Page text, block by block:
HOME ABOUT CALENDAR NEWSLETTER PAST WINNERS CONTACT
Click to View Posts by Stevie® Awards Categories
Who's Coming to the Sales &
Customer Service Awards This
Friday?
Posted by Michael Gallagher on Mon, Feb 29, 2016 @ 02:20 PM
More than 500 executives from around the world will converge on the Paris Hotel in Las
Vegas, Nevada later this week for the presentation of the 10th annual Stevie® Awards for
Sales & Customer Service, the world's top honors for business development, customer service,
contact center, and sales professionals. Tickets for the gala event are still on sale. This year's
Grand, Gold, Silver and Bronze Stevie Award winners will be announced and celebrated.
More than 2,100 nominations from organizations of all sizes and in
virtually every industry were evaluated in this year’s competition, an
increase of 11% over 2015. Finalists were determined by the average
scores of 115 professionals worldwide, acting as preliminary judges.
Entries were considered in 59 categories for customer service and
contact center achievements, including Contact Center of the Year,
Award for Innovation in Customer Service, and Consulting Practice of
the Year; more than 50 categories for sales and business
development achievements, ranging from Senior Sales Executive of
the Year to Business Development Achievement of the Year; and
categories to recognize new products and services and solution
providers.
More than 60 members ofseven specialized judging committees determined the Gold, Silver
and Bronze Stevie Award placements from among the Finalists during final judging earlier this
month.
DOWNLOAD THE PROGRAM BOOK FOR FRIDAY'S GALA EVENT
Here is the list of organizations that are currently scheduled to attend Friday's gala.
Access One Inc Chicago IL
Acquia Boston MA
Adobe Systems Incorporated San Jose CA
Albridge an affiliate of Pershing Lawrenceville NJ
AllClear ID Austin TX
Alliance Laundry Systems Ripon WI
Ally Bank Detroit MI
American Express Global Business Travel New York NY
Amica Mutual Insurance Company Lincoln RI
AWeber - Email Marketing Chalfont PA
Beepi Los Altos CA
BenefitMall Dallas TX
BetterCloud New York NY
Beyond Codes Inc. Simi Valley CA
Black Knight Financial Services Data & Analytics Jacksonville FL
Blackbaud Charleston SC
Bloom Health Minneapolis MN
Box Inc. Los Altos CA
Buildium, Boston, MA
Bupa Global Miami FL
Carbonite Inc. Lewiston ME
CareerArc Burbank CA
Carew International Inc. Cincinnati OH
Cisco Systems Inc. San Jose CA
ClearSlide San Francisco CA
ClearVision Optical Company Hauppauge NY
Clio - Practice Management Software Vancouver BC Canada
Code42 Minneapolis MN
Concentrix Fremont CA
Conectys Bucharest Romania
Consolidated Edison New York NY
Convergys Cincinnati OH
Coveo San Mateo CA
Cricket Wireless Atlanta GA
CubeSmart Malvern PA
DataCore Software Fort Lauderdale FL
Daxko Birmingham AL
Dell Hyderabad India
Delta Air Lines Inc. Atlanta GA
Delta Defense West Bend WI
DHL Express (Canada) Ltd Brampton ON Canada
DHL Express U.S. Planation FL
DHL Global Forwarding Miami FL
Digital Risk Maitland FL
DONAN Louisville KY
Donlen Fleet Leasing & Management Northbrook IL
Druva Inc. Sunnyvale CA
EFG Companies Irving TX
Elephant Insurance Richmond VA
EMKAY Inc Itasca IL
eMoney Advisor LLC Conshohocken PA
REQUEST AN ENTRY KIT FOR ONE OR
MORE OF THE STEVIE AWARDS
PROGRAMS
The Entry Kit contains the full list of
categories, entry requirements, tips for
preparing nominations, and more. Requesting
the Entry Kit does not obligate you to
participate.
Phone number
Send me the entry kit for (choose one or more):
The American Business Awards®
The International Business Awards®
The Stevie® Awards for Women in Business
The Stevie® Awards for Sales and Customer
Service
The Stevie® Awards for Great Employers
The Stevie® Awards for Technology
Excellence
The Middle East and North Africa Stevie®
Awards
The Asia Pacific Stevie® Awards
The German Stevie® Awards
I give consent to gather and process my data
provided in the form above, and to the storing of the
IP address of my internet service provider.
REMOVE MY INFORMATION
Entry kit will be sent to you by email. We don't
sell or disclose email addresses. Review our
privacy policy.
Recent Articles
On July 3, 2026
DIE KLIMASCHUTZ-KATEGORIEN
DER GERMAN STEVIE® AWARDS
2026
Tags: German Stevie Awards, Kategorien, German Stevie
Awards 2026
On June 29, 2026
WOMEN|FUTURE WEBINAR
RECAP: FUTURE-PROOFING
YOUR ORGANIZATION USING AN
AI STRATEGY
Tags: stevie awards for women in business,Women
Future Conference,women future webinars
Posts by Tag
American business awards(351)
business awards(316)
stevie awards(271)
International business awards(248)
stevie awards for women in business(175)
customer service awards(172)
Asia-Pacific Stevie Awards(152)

§

Examine the records and pull out every line where the string "Gold" occurs.

Grand, Gold, Silver and Bronze Stevie Award winners will be announced and celebrated.
More than 60 members ofseven specialized judging committees determined the Gold, Silver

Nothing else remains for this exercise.